» **Task brief**
Give the data again in full, exactly as written below.
(Record set begins)
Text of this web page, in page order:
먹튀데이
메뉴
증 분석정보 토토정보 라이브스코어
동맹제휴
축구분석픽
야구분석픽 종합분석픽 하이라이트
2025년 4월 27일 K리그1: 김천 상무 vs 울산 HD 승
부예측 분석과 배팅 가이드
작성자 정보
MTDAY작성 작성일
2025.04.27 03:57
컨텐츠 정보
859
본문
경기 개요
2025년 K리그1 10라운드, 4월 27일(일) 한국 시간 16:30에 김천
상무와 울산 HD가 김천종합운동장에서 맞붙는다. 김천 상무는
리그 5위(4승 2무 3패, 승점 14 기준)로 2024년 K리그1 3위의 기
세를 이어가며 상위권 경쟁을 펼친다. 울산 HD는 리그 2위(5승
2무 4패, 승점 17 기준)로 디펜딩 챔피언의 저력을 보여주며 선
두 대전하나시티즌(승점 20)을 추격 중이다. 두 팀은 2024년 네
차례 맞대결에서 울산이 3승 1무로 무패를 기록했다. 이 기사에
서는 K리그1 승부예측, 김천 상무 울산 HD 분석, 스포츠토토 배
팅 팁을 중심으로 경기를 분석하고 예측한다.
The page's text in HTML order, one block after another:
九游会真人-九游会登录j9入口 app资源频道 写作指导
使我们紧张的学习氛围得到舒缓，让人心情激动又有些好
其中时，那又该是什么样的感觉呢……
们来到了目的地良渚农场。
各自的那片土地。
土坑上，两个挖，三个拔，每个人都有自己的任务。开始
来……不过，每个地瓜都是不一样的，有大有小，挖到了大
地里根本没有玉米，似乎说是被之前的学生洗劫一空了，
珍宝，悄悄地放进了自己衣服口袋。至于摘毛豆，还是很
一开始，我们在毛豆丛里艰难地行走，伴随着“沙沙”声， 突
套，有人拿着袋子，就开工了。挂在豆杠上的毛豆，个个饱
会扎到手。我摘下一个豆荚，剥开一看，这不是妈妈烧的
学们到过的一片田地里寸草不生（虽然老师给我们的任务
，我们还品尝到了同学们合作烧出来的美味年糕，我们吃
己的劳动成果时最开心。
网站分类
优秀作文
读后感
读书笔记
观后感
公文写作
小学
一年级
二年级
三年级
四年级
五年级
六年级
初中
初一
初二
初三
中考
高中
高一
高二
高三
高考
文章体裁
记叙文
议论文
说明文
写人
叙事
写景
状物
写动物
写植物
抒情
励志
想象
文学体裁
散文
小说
(Record set ends)
» **Response to this task**
Text of this web page, in page order:
먹튀데이
메뉴
증 분석정보 토토정보 라이브스코어
동맹제휴
축구분석픽
야구분석픽 종합분석픽 하이라이트
2025년 4월 27일 K리그1: 김천 상무 vs 울산 HD 승
부예측 분석과 배팅 가이드
작성자 정보
MTDAY작성 작성일
2025.04.27 03:57
컨텐츠 정보
859
본문
경기 개요
2025년 K리그1 10라운드, 4월 27일(일) 한국 시간 16:30에 김천
상무와 울산 HD가 김천종합운동장에서 맞붙는다. 김천 상무는
리그 5위(4승 2무 3패, 승점 14 기준)로 2024년 K리그1 3위의 기
세를 이어가며 상위권 경쟁을 펼친다. 울산 HD는 리그 2위(5승
2무 4패, 승점 17 기준)로 디펜딩 챔피언의 저력을 보여주며 선
두 대전하나시티즌(승점 20)을 추격 중이다. 두 팀은 2024년 네
차례 맞대결에서 울산이 3승 1무로 무패를 기록했다. 이 기사에
서는 K리그1 승부예측, 김천 상무 울산 HD 분석, 스포츠토토 배
팅 팁을 중심으로 경기를 분석하고 예측한다.
The page's text in HTML order, one block after another:
九游会真人-九游会登录j9入口 app资源频道 写作指导
使我们紧张的学习氛围得到舒缓，让人心情激动又有些好
其中时，那又该是什么样的感觉呢……
们来到了目的地良渚农场。
各自的那片土地。
土坑上，两个挖，三个拔，每个人都有自己的任务。开始
来……不过，每个地瓜都是不一样的，有大有小，挖到了大
地里根本没有玉米，似乎说是被之前的学生洗劫一空了，
珍宝，悄悄地放进了自己衣服口袋。至于摘毛豆，还是很
一开始，我们在毛豆丛里艰难地行走，伴随着“沙沙”声， 突
套，有人拿着袋子，就开工了。挂在豆杠上的毛豆，个个饱
会扎到手。我摘下一个豆荚，剥开一看，这不是妈妈烧的
学们到过的一片田地里寸草不生（虽然老师给我们的任务
，我们还品尝到了同学们合作烧出来的美味年糕，我们吃
己的劳动成果时最开心。
网站分类
优秀作文
读后感
读书笔记
观后感
公文写作
小学
一年级
二年级
三年级
四年级
五年级
六年级
初中
初一
初二
初三
中考
高中
高一
高二
高三
高考
文章体裁
记叙文
议论文
说明文
写人
叙事
写景
状物
写动物
写植物
抒情
励志
想象
文学体裁
散文
小说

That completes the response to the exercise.